**WHAT NEEDS TO BE DONE**.
Write out each record below exactly, without pictures.

(Stored data)
────────
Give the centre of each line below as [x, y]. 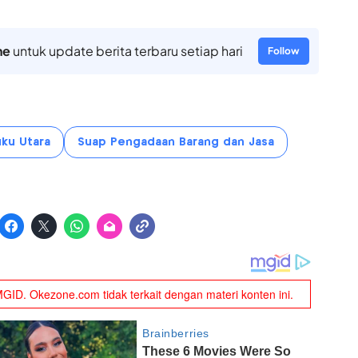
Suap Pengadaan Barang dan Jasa [175, 142]
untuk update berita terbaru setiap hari [126, 50]
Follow [283, 50]
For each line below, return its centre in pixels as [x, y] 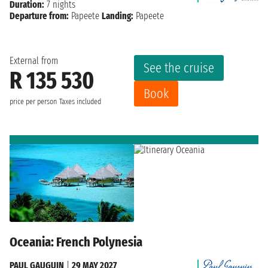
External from [34, 61]
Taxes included [80, 102]
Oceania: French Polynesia [76, 242]
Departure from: [39, 16]
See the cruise [179, 68]
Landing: [118, 16]
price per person [33, 102]
────────
**OUTPUT BELOW**.
Give the centre of each line below as [x, y]. 
Suap Pengadaan Barang dan Jasa [175, 142]
untuk update berita terbaru setiap hari [126, 50]
Follow [283, 50]
For each line below, return its centre in pixels as [x, y] 
External from [34, 61]
Taxes included [80, 102]
Oceania: French Polynesia [76, 242]
Departure from: [39, 16]
See the cruise [179, 68]
Landing: [118, 16]
price per person [33, 102]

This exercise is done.